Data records
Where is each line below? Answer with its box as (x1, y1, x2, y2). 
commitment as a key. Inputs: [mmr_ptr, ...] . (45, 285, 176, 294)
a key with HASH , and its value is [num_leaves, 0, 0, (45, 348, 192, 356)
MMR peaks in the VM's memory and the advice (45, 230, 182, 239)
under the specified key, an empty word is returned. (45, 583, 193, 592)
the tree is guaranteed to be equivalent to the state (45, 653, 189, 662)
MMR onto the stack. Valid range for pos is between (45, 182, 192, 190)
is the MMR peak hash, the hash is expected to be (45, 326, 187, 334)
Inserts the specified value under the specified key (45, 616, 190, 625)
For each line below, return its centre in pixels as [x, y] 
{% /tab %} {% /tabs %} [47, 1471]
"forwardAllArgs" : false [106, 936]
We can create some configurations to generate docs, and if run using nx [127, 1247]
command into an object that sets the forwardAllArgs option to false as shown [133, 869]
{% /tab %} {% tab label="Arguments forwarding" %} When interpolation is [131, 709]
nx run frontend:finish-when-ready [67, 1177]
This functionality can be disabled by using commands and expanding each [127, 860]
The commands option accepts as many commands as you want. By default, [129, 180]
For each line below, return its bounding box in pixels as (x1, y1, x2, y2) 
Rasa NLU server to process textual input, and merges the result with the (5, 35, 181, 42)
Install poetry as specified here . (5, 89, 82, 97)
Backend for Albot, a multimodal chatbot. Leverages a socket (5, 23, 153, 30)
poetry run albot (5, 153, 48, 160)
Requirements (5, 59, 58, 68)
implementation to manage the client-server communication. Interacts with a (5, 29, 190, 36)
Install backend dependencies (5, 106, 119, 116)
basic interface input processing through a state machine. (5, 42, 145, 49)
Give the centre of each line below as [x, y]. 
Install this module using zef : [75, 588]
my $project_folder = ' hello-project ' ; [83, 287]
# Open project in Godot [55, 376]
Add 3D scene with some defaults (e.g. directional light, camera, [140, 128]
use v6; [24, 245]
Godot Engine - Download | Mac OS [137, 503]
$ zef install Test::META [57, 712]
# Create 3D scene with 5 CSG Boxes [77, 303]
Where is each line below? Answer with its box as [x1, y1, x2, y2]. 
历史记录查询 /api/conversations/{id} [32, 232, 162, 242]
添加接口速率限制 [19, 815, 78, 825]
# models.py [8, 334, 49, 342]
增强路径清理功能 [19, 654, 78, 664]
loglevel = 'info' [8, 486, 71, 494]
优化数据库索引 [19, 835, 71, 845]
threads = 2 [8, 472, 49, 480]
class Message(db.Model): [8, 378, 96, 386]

* [WHAT IS EXPECTED]
The answer must be an exact transcription of every record above.

* [SOLVED EXERCISE]
Where is each line below? Answer with its box as (x1, y1, x2, y2). 
commitment as a key. Inputs: [mmr_ptr, ...] . (45, 285, 176, 294)
a key with HASH , and its value is [num_leaves, 0, 0, (45, 348, 192, 356)
MMR peaks in the VM's memory and the advice (45, 230, 182, 239)
under the specified key, an empty word is returned. (45, 583, 193, 592)
the tree is guaranteed to be equivalent to the state (45, 653, 189, 662)
MMR onto the stack. Valid range for pos is between (45, 182, 192, 190)
is the MMR peak hash, the hash is expected to be (45, 326, 187, 334)
Inserts the specified value under the specified key (45, 616, 190, 625)
For each line below, return its centre in pixels as [x, y] 
{% /tab %} {% /tabs %} [47, 1471]
"forwardAllArgs" : false [106, 936]
We can create some configurations to generate docs, and if run using nx [127, 1247]
command into an object that sets the forwardAllArgs option to false as shown [133, 869]
{% /tab %} {% tab label="Arguments forwarding" %} When interpolation is [131, 709]
nx run frontend:finish-when-ready [67, 1177]
This functionality can be disabled by using commands and expanding each [127, 860]
The commands option accepts as many commands as you want. By default, [129, 180]
For each line below, return its bounding box in pixels as (x1, y1, x2, y2) 
Rasa NLU server to process textual input, and merges the result with the (5, 35, 181, 42)
Install poetry as specified here . (5, 89, 82, 97)
Backend for Albot, a multimodal chatbot. Leverages a socket (5, 23, 153, 30)
poetry run albot (5, 153, 48, 160)
Requirements (5, 59, 58, 68)
implementation to manage the client-server communication. Interacts with a (5, 29, 190, 36)
Install backend dependencies (5, 106, 119, 116)
basic interface input processing through a state machine. (5, 42, 145, 49)
Give the centre of each line below as [x, y]. 
Install this module using zef : [75, 588]
my $project_folder = ' hello-project ' ; [83, 287]
# Open project in Godot [55, 376]
Add 3D scene with some defaults (e.g. directional light, camera, [140, 128]
use v6; [24, 245]
Godot Engine - Download | Mac OS [137, 503]
$ zef install Test::META [57, 712]
# Create 3D scene with 5 CSG Boxes [77, 303]
Where is each line below? Answer with its box as [x1, y1, x2, y2]. 
历史记录查询 /api/conversations/{id} [32, 232, 162, 242]
添加接口速率限制 [19, 815, 78, 825]
# models.py [8, 334, 49, 342]
增强路径清理功能 [19, 654, 78, 664]
loglevel = 'info' [8, 486, 71, 494]
优化数据库索引 [19, 835, 71, 845]
threads = 2 [8, 472, 49, 480]
class Message(db.Model): [8, 378, 96, 386]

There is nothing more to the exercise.